Information supplied:
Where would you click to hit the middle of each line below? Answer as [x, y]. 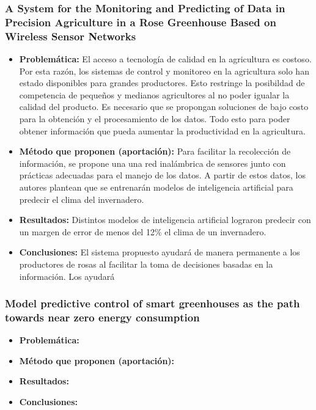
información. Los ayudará [67, 276]
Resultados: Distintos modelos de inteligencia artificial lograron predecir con [165, 220]
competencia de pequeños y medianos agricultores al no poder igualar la [154, 94]
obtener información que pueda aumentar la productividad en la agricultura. [162, 130]
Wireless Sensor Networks [71, 36]
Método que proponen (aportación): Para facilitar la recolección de [155, 151]
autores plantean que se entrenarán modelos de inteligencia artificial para [156, 187]
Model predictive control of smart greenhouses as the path [152, 303]
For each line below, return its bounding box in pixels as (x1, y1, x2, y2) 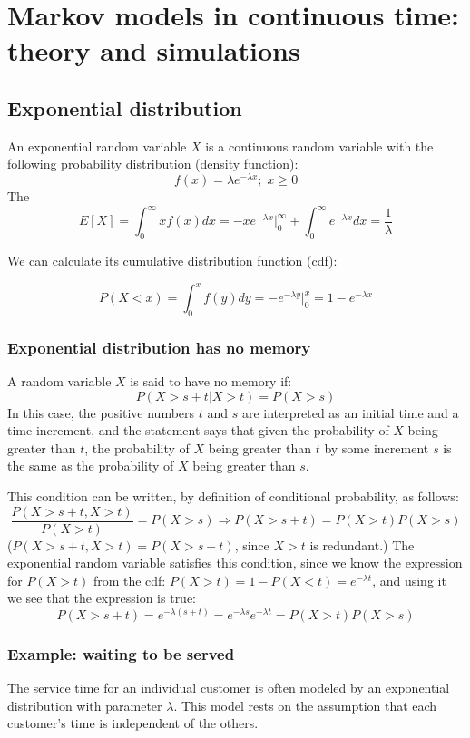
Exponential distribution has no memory (7, 335, 311, 358)
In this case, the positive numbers (7, 403, 195, 422)
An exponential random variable (7, 136, 187, 155)
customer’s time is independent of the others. (7, 714, 259, 733)
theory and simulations (7, 32, 300, 69)
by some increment (324, 438, 429, 457)
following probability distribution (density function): (7, 154, 299, 173)
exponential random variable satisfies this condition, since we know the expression (7, 553, 463, 572)
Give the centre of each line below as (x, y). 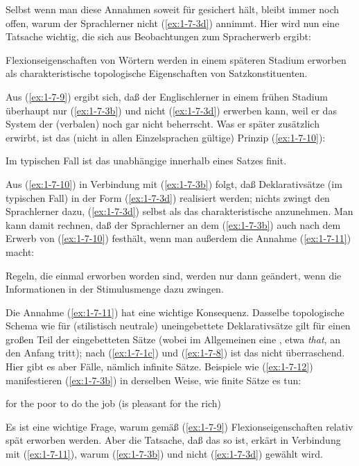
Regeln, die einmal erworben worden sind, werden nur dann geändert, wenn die (174, 275)
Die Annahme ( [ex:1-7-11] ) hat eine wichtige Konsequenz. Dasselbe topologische (175, 312)
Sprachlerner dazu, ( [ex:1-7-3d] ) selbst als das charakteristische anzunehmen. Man (179, 211)
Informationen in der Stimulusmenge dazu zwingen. (115, 289)
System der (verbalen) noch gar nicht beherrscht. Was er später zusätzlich (163, 124)
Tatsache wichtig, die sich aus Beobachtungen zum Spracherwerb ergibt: (158, 36)
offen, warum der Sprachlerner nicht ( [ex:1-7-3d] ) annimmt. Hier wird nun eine (173, 23)
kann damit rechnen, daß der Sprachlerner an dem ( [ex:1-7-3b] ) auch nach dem (173, 224)
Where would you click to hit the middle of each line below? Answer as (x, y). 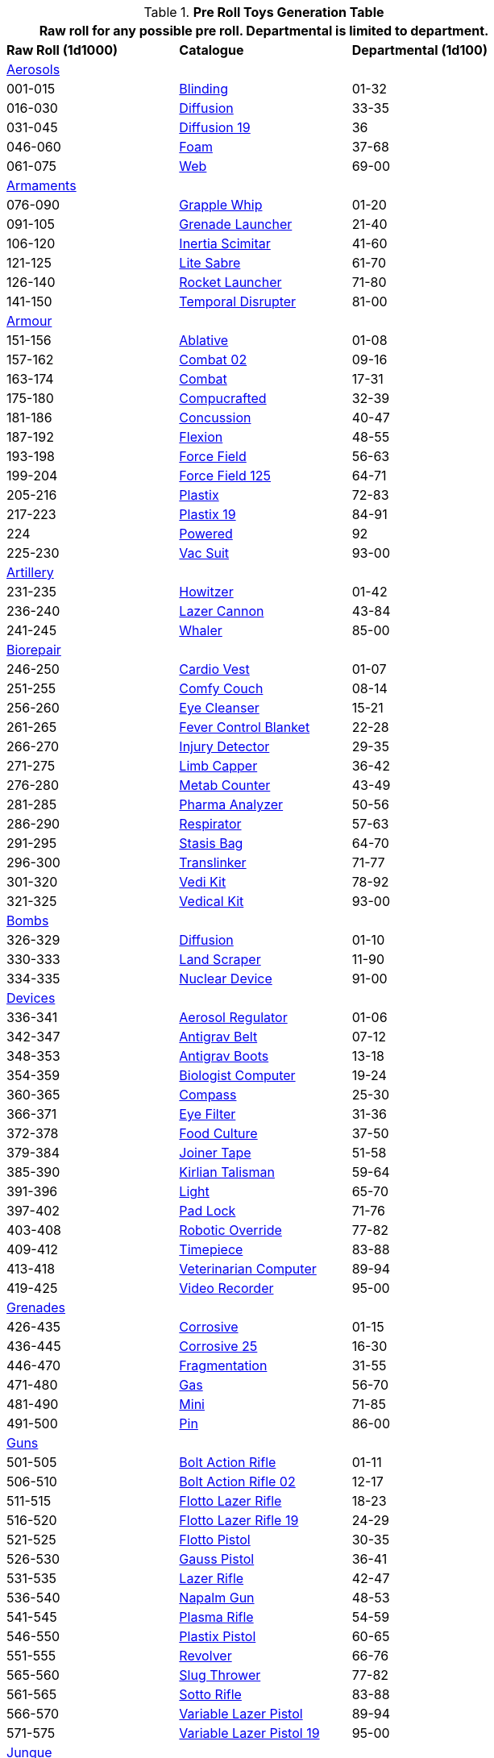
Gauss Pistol (217, 1559)
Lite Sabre (210, 263)
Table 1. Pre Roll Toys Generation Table (264, 12)
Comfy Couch (221, 688)
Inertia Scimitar (225, 243)
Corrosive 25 (218, 1346)
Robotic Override (230, 1230)
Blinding (203, 89)
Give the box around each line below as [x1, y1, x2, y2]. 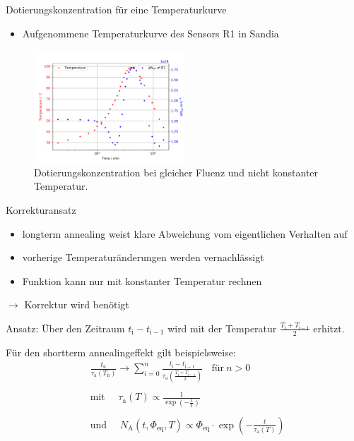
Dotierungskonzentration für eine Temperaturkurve [6, 2, 227, 16]
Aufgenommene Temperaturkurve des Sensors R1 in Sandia [22, 25, 279, 40]
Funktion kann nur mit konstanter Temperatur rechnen [22, 273, 262, 288]
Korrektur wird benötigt [24, 297, 129, 312]
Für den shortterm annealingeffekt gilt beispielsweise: [6, 344, 236, 359]
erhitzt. [313, 320, 345, 335]
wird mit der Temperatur [167, 320, 277, 335]
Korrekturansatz [6, 202, 76, 217]
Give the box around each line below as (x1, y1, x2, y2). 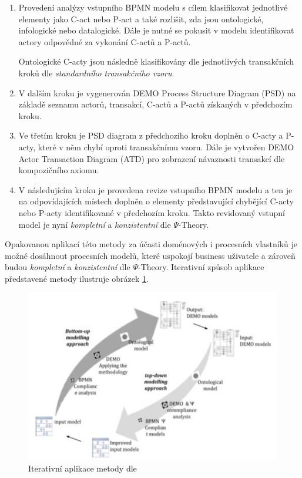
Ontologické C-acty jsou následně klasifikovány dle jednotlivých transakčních (18, 55, 294, 68)
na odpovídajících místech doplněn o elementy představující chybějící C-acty (18, 195, 294, 207)
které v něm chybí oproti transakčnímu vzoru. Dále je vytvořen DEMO (38, 140, 294, 153)
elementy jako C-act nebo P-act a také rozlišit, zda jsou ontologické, (18, 12, 264, 25)
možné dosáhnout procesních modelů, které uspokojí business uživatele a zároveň (5, 249, 296, 261)
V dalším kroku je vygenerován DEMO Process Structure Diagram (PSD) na (18, 86, 296, 99)
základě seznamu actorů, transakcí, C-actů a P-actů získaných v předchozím (18, 98, 293, 110)
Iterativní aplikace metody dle (28, 462, 137, 474)
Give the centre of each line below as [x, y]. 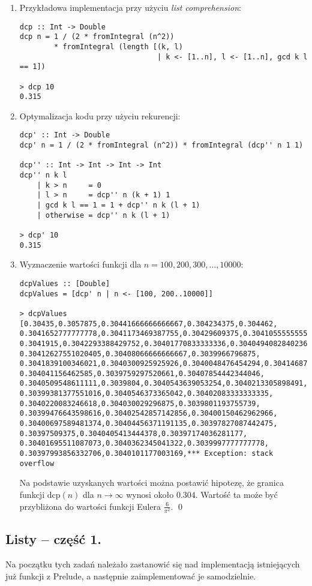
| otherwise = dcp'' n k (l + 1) [103, 215]
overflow [37, 463]
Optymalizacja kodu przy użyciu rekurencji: [100, 115]
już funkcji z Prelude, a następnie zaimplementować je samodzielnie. [131, 576]
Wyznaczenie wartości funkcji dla [80, 264]
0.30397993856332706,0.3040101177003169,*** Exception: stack [146, 454]
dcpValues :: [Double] [65, 283]
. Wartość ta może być [236, 494]
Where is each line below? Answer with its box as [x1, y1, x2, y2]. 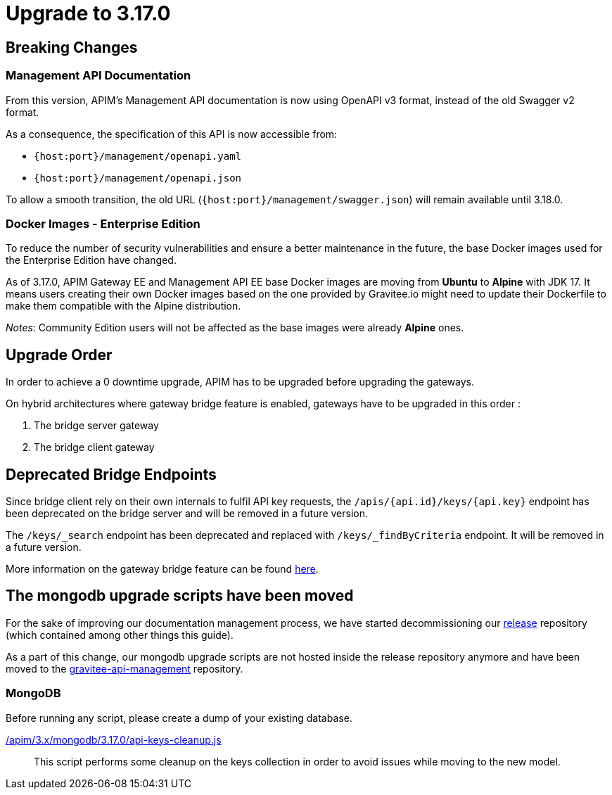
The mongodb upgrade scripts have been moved [6, 587, 354, 605]
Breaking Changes [6, 38, 138, 56]
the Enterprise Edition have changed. [6, 254, 177, 267]
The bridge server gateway [34, 419, 159, 432]
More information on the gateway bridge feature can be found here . [6, 562, 319, 575]
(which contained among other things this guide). [6, 628, 234, 641]
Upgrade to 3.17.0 [6, 1, 171, 25]
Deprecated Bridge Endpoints [6, 465, 217, 483]
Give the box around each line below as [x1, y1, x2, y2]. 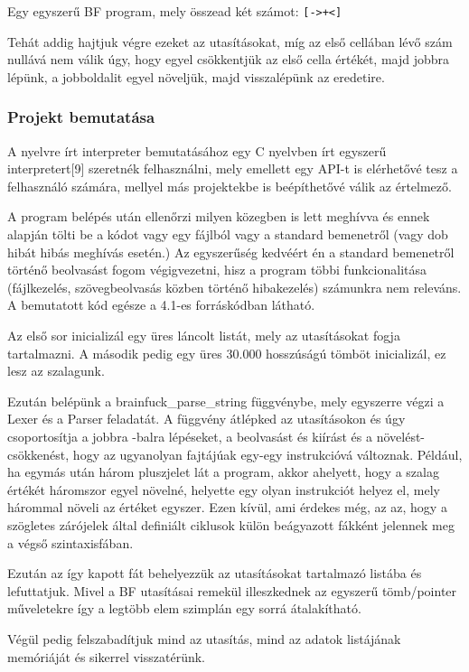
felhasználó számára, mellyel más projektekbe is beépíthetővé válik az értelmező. [7, 176, 452, 195]
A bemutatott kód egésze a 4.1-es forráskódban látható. [7, 295, 315, 314]
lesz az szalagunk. [7, 361, 105, 380]
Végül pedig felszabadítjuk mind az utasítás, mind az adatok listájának [7, 629, 401, 648]
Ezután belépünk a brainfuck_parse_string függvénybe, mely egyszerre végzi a [7, 391, 445, 410]
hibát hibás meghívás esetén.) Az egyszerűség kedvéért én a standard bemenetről [7, 242, 455, 261]
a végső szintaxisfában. [7, 533, 134, 552]
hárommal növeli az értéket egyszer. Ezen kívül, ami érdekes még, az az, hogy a [7, 498, 447, 517]
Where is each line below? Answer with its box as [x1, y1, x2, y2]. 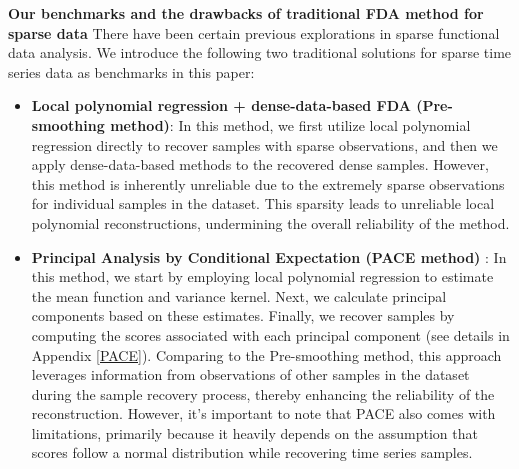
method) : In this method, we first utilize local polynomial [110, 114, 471, 135]
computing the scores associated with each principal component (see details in [31, 324, 510, 345]
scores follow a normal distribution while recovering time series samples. [31, 442, 473, 463]
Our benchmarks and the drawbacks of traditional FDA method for [8, 3, 484, 23]
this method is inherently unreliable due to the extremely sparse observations [31, 173, 505, 194]
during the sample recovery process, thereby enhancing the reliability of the [31, 383, 495, 404]
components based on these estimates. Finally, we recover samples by [31, 305, 455, 326]
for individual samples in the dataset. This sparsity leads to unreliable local [31, 193, 495, 214]
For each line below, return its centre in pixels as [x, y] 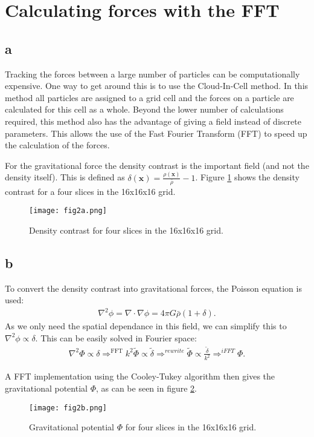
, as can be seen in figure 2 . [146, 388]
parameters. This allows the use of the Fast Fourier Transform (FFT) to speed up [156, 133]
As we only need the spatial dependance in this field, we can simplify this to [146, 326]
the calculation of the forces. [57, 145]
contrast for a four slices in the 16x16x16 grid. [90, 191]
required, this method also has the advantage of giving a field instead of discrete [153, 121]
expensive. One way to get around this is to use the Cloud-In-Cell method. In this [157, 86]
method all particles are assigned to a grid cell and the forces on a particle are [149, 97]
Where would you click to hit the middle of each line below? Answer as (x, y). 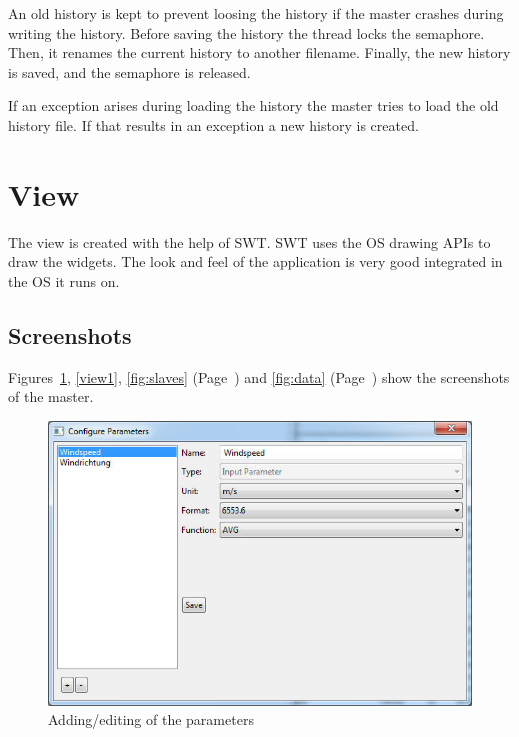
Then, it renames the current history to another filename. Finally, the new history (259, 52)
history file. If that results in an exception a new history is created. (213, 124)
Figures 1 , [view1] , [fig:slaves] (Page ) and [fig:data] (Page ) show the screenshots (259, 376)
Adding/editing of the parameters (151, 719)
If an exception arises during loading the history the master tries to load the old (253, 105)
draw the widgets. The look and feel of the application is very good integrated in (255, 261)
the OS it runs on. (64, 280)
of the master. (51, 396)
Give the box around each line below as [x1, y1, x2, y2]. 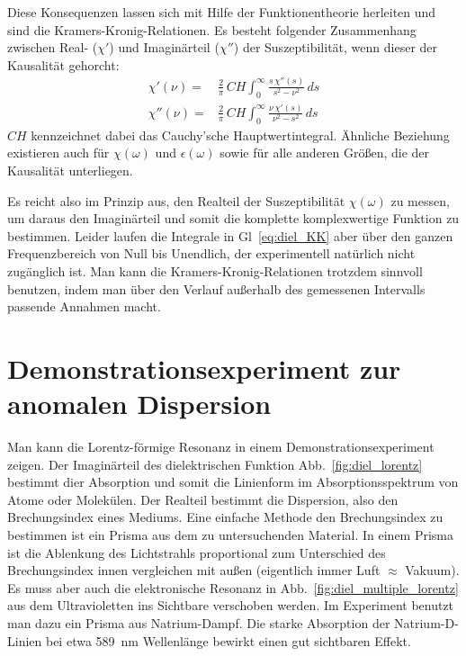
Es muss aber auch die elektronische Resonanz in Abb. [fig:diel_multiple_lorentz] [7, 578, 459, 597]
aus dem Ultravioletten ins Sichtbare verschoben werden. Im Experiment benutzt [7, 596, 454, 615]
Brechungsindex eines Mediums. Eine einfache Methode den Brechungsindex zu [7, 508, 444, 526]
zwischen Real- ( [7, 38, 98, 57]
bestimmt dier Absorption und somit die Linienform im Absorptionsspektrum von [7, 472, 459, 491]
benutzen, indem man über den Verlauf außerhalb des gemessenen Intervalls [7, 279, 426, 298]
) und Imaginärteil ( [109, 38, 220, 57]
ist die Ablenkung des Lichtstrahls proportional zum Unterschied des [7, 543, 386, 562]
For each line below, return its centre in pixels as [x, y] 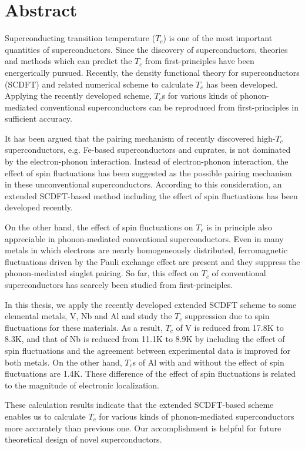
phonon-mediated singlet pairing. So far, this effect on [102, 273]
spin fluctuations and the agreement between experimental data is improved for [148, 350]
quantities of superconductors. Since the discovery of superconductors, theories [146, 49]
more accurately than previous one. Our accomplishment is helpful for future [143, 428]
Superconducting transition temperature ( [80, 38]
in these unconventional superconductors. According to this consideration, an [143, 184]
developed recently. [39, 207]
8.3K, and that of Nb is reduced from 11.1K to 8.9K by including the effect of [145, 339]
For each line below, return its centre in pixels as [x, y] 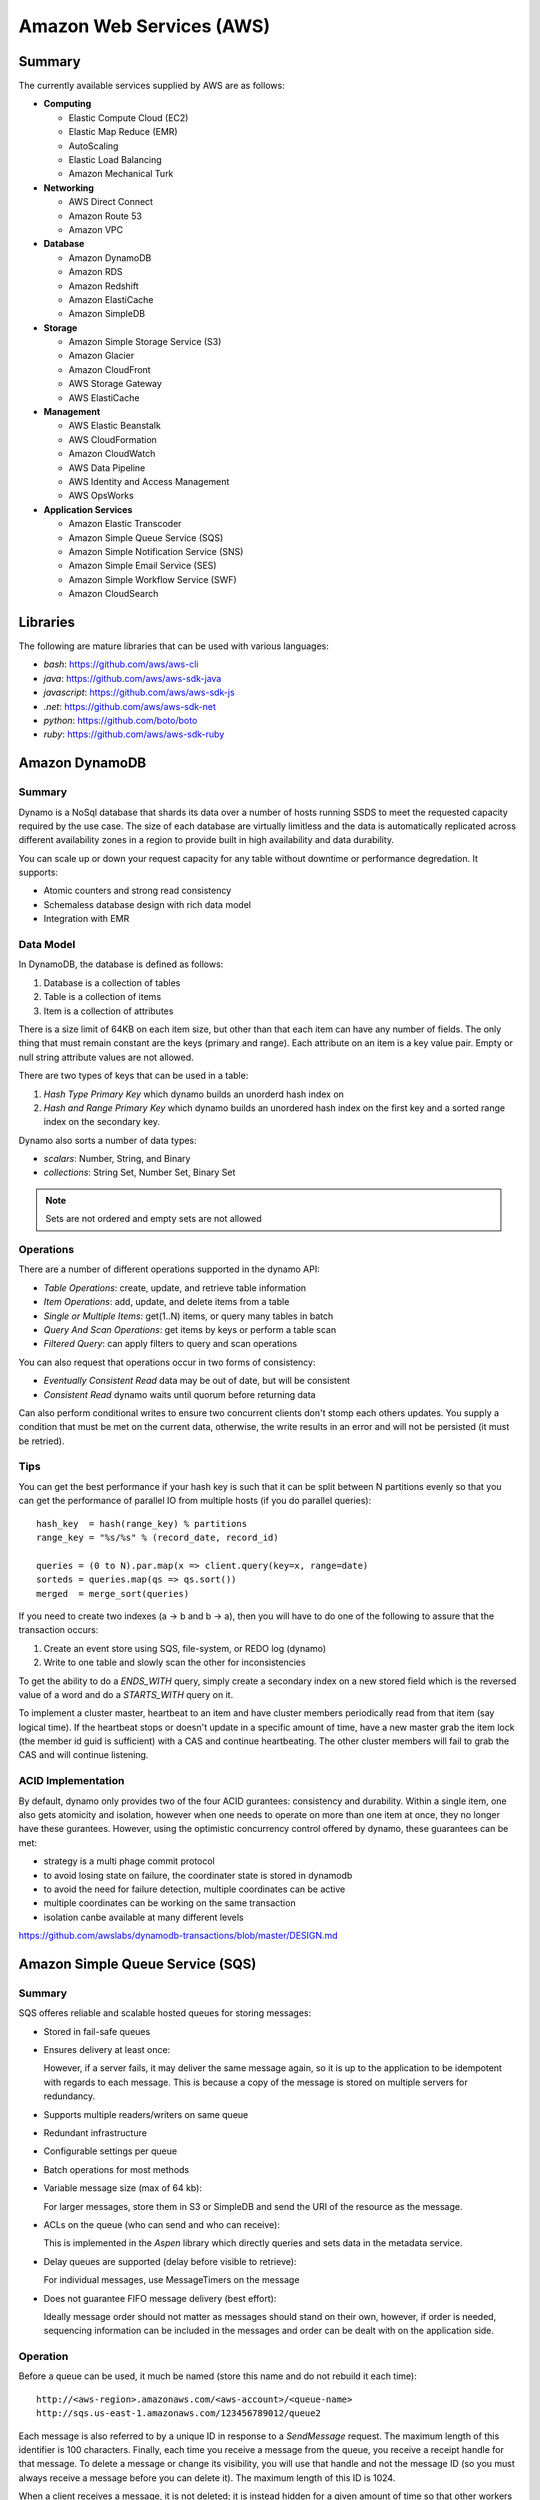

What needs to be done: Take the word "local" and find each line of the material that contains it. Copy those lines.

Reply to the task:
method) : In this method, we first utilize local polynomial [110, 114, 471, 135]
for individual samples in the dataset. This sparsity leads to unreliable local [31, 193, 495, 214]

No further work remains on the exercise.